The mTCN-FChain framework holds huge potential for real-time disaster prediction through the integration of cutting-edge technologies such as mMTC, TCNs, federated learning, and blockchain. Its capability to process multi-modal time-series data efficiently obtained from IoT sensors leads to precise and low-latency predictions even in resource-restricted environments. Edge-based TCNs, in combination with WNLs, ensures high predictive accuracy while minimizing the computational load on IoT devices. This makes the system suitable for deployment in remote or disaster-prone areas. Federated learning ensures data privacy by enabling decentralized training, and blockchain guarantees data security and traceability, which is critical in emergency situations. However, challenges are there to the framework. The computational overhead of federated learning and blockchain integration may also slow down the training and updating times, hindering real-time performance in some disaster scenarios. Real-world deployment may be affected by inconsistent sensor data, device failures, and environmental issues that may negatively impact data collection or prediction accuracy. These limitations underscore the need to optimize within system architecture and the mechanisms of handling data. Future work in this regard has to reduce the latency, compute efficiency of the framework, and make the framework robust for its large-scale deployments, which are likely to find different real-world conditions.
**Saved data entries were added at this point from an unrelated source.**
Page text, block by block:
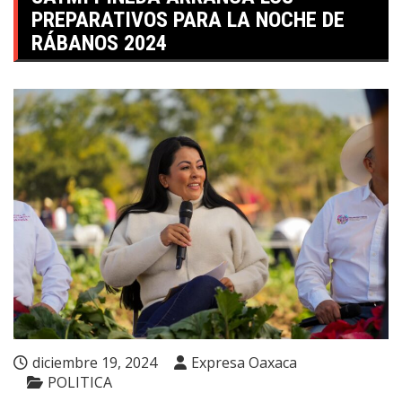
PREPARATIVOS PARA LA NOCHE DE
RÁBANOS 2024
diciembre 19, 2024
Expresa Oaxaca
POLITICA

Conclusion and future work

This framework, mTCN-FChain, is represents a significant advancement for the real-time disaster prediction field that leverages the collective power of IoT, AI, and blockchain technologies. The system utilizes TCNs together with federated learning and blockchain to provide the best prediction accuracy with scalability and robust data privacy and security. The proposed model results in better existing approaches in disaster prediction in terms of fewer error rates and faster updates, which makes it suitable for any practical application in disaster resilience. The framework is promising, although computational complexity and resource constraints make it unfeasible at the moment to achieve its functionality on a larger scale.

Future research will focus on optimizing key components of the system, particularly the blockchain architecture, to reduce latency and enhance computational efficiency. Including more types of disasters and real-time data sources can expand the framework, making it more usable in a variety of regions and scenarios. Real-world deployment will help determine its robustness to various regions and scenarios and also give insight into operational challenges and environmental factors. Instead, by integrating such sophisticated techniques as transfer learning and federated learning into the model, one can improve on its performance and scalability. These future improvements would open up paths for more effective, scalable, and reliable systems of disaster prediction that could lead to supporting a global level of disaster resilience.